The use of pallets as part of a display has two major drawbacks. First, pallets are generally formed from low grade pieces of wood and often endure considerable abuse during transport. Thus, the pallet is generally not aesthetically pleasing and can be quite an eyesore.
Second, as mentioned above, the pallets typically have openings designed for receiving the prongs of a forklift. Unfortunately, the human foot is slightly thinner than the prong of a forklift. If is not uncommon for customers and even store employees to accidentally catch their foot on the pallet while walking past. In most cases, this is merely an irritant and results in a sore toe. A fall caused by accidentally catching the pallet, however, can cause serious injuries and presents significant liability concerns for the stores.

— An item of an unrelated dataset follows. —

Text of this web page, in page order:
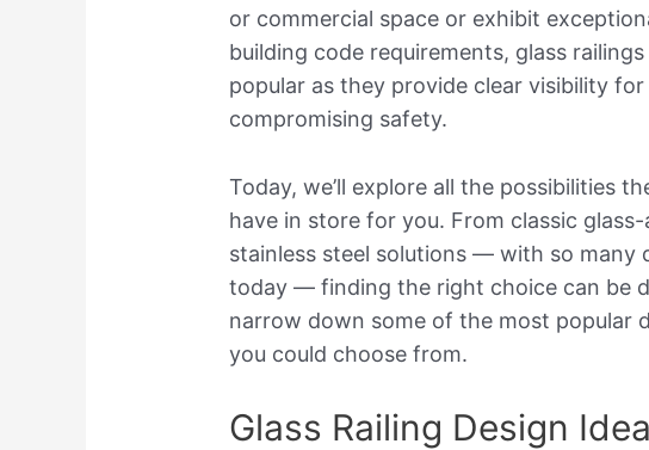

To alleviate some of the aesthetics concerns, some companies have prepared special displays in which part of the display covers at least a portion of the pallet to provide a more attractive image. Such displays, however, must be specially prepared and generally relate to the product originally loaded on the pallet. If another product is later loaded onto the pallet, the display is unlikely to be consistent with the product. Also, such displays are often designed for use on a particular size of pallet.
In light of these concerns, there is a need for an improve apparatus and method for use with pallets. Such an apparatus and method should improve the aesthetics associated with use of the pallet. Such an apparatus and method should also minimize the risks associated with use of the pallet.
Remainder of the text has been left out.